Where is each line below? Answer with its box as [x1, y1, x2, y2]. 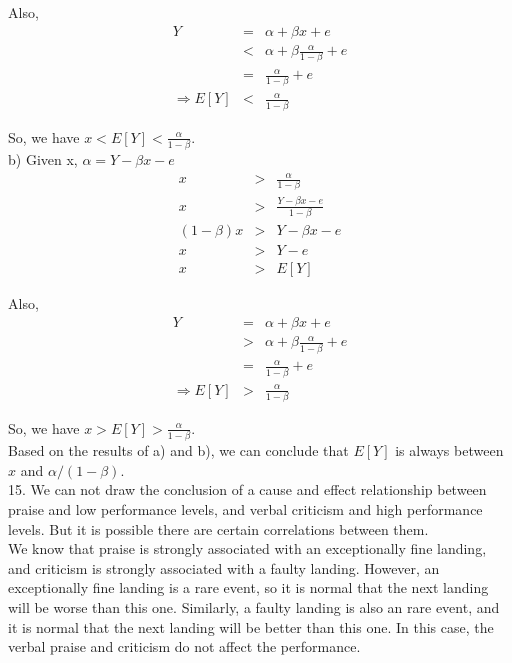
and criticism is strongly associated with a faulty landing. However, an [8, 557, 440, 578]
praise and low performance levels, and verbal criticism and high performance [8, 498, 483, 519]
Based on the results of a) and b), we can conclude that [8, 440, 349, 461]
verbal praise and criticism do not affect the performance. [8, 636, 361, 657]
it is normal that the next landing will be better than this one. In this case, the [8, 616, 494, 637]
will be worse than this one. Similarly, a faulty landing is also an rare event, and [8, 596, 500, 617]
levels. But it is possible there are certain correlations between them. [8, 518, 429, 539]
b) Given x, [8, 149, 78, 169]
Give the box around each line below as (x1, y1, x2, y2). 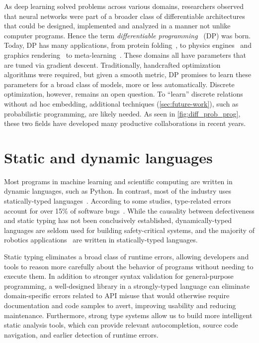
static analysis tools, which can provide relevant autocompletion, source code (4, 320, 238, 330)
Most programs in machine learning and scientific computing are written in (4, 176, 233, 186)
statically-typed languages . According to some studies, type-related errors (4, 196, 231, 206)
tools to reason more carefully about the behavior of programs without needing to (4, 261, 254, 271)
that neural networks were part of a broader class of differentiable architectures (4, 10, 245, 21)
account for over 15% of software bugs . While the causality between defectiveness (4, 205, 255, 216)
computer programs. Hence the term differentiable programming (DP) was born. (4, 30, 251, 40)
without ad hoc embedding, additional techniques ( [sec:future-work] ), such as (4, 98, 239, 109)
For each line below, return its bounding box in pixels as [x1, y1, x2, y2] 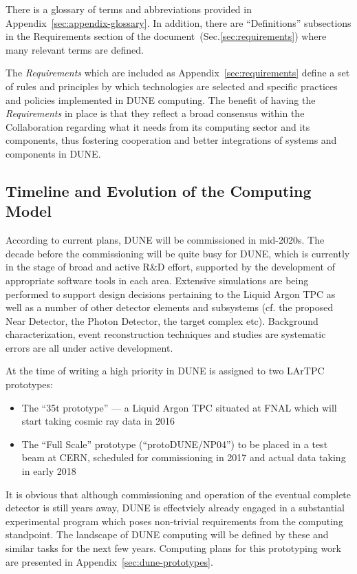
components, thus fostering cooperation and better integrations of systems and [6, 133, 337, 147]
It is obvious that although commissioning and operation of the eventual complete [6, 487, 351, 501]
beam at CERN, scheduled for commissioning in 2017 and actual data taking [21, 450, 346, 465]
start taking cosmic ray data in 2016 [21, 414, 175, 428]
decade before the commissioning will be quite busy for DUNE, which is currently [6, 246, 350, 260]
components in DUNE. [6, 146, 101, 160]
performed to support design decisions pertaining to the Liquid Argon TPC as [6, 286, 336, 301]
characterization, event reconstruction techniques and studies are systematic [6, 327, 326, 341]
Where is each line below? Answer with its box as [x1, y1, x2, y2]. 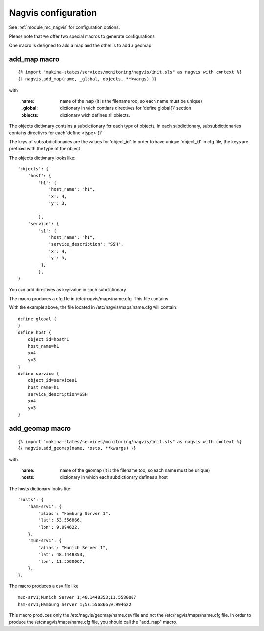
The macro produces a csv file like [9, 583, 79, 589]
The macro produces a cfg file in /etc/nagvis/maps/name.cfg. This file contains [9, 296, 169, 302]
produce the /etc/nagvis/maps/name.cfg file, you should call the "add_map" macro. [9, 619, 177, 625]
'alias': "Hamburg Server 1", [38, 511, 111, 516]
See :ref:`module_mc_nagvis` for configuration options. [9, 24, 120, 30]
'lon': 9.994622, [38, 524, 80, 530]
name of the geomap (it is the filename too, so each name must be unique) [60, 467, 210, 473]
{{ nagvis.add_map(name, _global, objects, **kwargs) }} [18, 76, 157, 82]
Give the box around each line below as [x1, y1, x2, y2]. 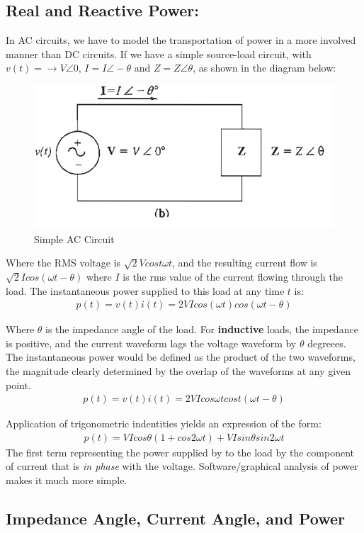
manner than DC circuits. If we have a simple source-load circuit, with [6, 46, 312, 61]
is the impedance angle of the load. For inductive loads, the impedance [45, 322, 358, 337]
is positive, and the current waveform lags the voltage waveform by [6, 335, 297, 350]
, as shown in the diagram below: [193, 60, 336, 75]
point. [6, 377, 31, 392]
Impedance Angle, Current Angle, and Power [6, 507, 346, 529]
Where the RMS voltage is [6, 255, 121, 270]
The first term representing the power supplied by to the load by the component [6, 444, 354, 459]
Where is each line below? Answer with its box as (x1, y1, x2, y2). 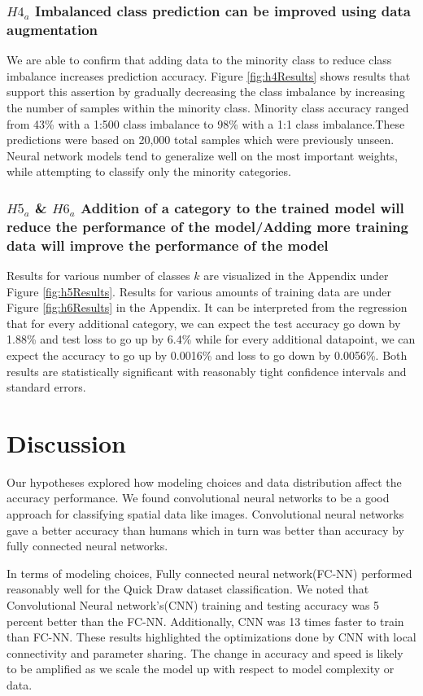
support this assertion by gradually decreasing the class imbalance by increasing (7, 83, 405, 100)
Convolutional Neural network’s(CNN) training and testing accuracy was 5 (7, 596, 380, 613)
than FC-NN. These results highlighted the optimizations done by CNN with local (7, 628, 416, 646)
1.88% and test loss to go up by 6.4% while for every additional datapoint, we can (7, 330, 416, 348)
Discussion (7, 426, 126, 459)
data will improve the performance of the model (7, 234, 329, 255)
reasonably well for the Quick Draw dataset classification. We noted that (7, 580, 369, 598)
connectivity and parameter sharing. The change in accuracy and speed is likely (7, 644, 403, 661)
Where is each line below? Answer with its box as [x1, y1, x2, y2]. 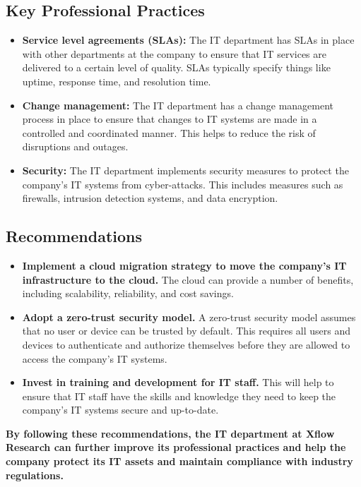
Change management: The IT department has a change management [22, 97, 334, 112]
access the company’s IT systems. [22, 351, 167, 366]
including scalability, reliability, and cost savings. [22, 286, 234, 301]
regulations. [6, 467, 64, 482]
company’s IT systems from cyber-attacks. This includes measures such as [22, 176, 343, 191]
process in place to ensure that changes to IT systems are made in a [22, 112, 317, 126]
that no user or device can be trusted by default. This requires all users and [22, 323, 351, 338]
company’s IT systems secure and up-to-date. [22, 402, 219, 417]
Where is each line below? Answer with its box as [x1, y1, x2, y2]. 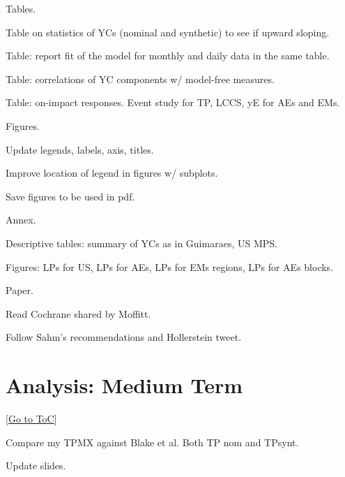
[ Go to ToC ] [6, 411, 57, 426]
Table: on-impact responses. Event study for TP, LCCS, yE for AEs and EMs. [6, 95, 340, 110]
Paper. [6, 283, 33, 298]
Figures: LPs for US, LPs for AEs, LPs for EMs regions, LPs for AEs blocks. [6, 259, 334, 274]
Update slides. [6, 458, 66, 473]
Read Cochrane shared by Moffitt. [6, 306, 151, 321]
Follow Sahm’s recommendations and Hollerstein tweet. [6, 330, 242, 344]
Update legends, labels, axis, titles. [6, 142, 154, 156]
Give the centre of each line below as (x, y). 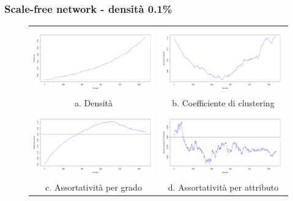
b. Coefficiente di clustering (223, 102)
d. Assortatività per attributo (223, 187)
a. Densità (94, 102)
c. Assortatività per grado (94, 187)
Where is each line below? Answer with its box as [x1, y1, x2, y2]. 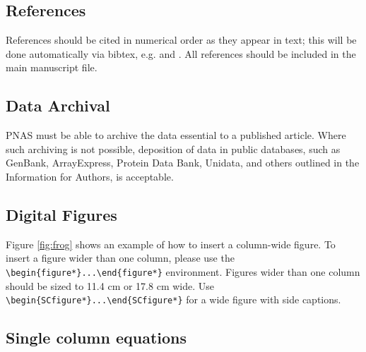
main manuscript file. [6, 60, 98, 75]
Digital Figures [6, 203, 117, 225]
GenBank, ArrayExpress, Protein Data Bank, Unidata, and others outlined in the [6, 155, 360, 170]
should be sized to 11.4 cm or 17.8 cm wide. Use [6, 278, 214, 293]
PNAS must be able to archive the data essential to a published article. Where [6, 128, 346, 142]
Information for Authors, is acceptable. [6, 169, 174, 183]
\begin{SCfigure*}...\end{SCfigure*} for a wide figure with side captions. [6, 292, 341, 307]
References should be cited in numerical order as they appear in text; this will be [6, 32, 357, 47]
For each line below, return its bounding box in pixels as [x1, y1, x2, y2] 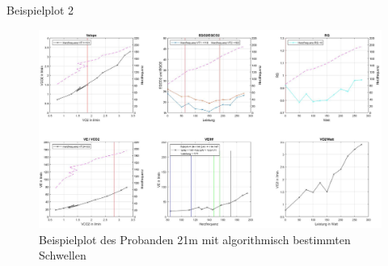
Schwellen [39, 247, 86, 264]
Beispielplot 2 [6, 2, 74, 18]
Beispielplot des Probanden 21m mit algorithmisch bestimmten [39, 230, 351, 247]
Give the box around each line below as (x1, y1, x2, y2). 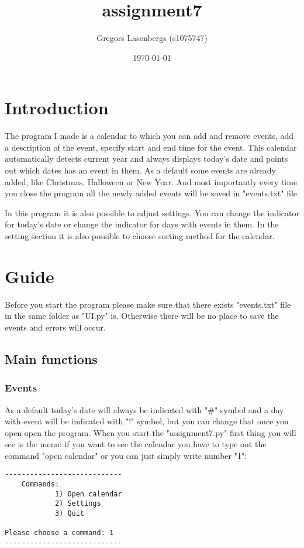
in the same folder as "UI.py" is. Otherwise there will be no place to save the (5, 309, 279, 322)
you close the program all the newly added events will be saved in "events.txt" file (5, 187, 298, 199)
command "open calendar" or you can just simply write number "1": (5, 449, 247, 461)
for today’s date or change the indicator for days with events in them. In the (5, 218, 279, 230)
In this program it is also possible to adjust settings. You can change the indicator (5, 206, 299, 219)
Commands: (21, 480, 60, 489)
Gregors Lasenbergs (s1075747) (96, 32, 208, 44)
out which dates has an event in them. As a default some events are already (5, 164, 276, 176)
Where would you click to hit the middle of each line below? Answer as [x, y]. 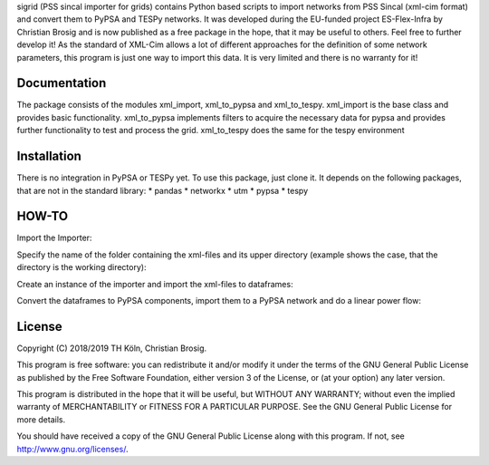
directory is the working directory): [81, 267]
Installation [49, 156]
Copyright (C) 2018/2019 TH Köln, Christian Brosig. [112, 348]
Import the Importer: [54, 238]
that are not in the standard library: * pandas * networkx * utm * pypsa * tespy [163, 190]
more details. [41, 419]
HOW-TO [43, 216]
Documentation [62, 83]
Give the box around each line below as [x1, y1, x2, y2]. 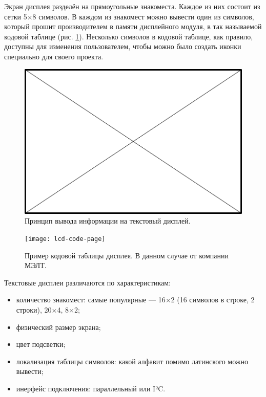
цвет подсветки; [16, 339, 66, 349]
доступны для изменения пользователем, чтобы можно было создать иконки [4, 41, 241, 52]
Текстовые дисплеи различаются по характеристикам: [4, 277, 171, 288]
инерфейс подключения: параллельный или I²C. [16, 383, 166, 393]
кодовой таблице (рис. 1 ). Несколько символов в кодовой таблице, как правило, [4, 31, 253, 41]
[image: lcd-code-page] [25, 235, 106, 242]
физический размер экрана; [16, 321, 101, 332]
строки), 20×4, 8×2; [16, 304, 80, 315]
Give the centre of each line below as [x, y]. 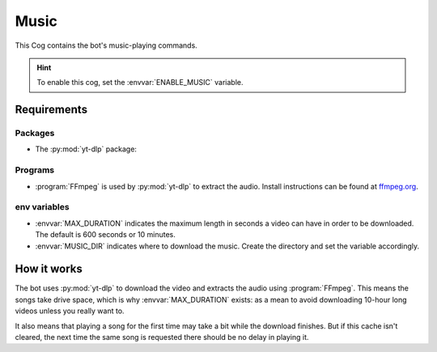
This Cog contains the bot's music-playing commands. [106, 45]
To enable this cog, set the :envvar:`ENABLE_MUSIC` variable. [140, 83]
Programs [35, 170]
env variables [42, 207]
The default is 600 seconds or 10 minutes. [105, 235]
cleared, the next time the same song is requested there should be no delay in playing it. [162, 337]
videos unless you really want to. [70, 311]
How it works [49, 269]
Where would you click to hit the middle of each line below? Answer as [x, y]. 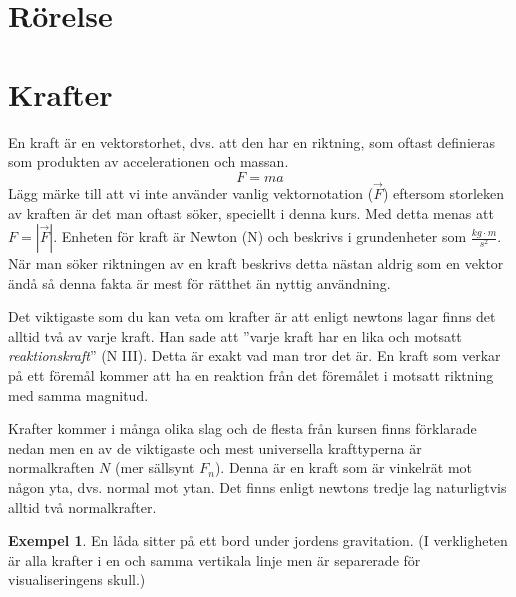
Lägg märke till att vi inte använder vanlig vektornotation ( [191, 192]
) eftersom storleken [443, 192]
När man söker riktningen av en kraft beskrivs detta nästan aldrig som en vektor [256, 263]
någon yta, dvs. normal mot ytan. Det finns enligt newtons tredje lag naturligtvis [257, 487]
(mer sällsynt [155, 467]
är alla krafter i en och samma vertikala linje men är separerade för [214, 559]
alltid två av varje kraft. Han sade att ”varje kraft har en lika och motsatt [235, 335]
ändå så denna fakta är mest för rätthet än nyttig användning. [199, 282]
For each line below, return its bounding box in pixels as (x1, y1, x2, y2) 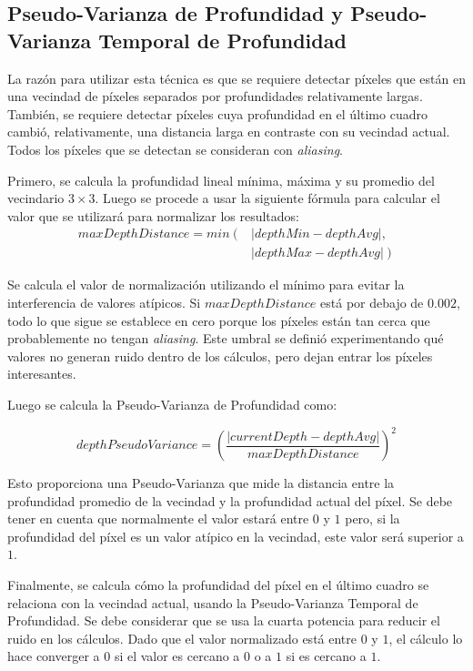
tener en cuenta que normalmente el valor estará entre (7, 509, 309, 528)
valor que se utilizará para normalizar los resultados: (7, 206, 299, 225)
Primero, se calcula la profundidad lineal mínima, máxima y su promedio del (7, 170, 435, 189)
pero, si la (345, 509, 400, 528)
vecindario (7, 188, 65, 208)
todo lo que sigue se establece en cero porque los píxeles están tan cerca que (7, 310, 430, 330)
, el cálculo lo (388, 628, 463, 647)
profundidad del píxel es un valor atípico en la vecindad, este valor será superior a (7, 526, 464, 545)
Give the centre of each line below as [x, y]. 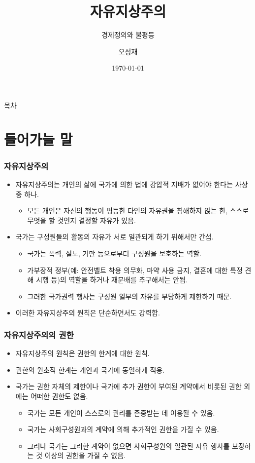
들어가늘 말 [38, 139]
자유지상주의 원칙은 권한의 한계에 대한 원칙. [82, 353]
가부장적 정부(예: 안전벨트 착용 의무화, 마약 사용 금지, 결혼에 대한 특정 [135, 270]
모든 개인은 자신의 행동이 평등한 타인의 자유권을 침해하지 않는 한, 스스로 [138, 211]
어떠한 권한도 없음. [59, 396]
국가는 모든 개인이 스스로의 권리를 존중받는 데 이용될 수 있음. [121, 412]
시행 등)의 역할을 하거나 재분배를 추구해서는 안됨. [112, 280]
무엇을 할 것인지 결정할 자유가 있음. [81, 220]
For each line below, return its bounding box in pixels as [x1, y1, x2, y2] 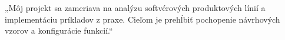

****************************************

## WHAT YOU SHOULD DO
The range runs from the line above containing "point. [6, 377, 31, 392]" to the line containing "The first term", inclusive. Restate those lines word for word and no others.

## SOLVED PROBLEM
point. [6, 377, 31, 392]
Impedance Angle, Current Angle, and Power [6, 507, 346, 529]
Where the RMS voltage is [6, 255, 121, 270]
The first term representing the power supplied by to the load by the component [6, 444, 354, 459]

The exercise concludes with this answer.